Illustrator: Randall Enos

So what’s the alternative? If narrow, test-based evaluation of teachers is unfair, unreliable, and has negative effects on kids, classrooms, and curricula, what’s a better approach?

By demonizing teachers and unions, and sharply polarizing the education debate, the corporate reform movement has actually undermined serious efforts to improve teacher quality and evaluation. Corporate reform has detached these issues from the conditions that make improving teacher quality possible. Class sizes are growing and professional development budgets are shrinking. Federal and state plans are pouring hundreds of millions of dollars into data systems and tests designed to replace collaborative professional culture and experienced instructional leadership with a kind of “psychometric astrology.” These data-driven formulas lack both statistical credibility and a basic understanding of the human motivations and relationships that make good schooling possible.

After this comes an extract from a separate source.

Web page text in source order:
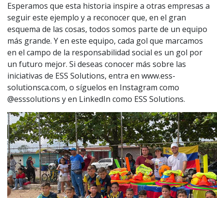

But better alternatives do exist. Beneath the polarizing, political rhetoric of current “reform” efforts, there is a considerable common ground among educators, parents, and administrators on the need for:

  • Better support and evaluation before new teachers get tenure (or leave the profession, as nearly 50 percent do within five years).
  • Reasonable, timely procedures for resolving tenure hearings when they are initiated.
  • A credible intervention process to remediate and, if necessary, remove ineffective teachers, tenured or nontenured.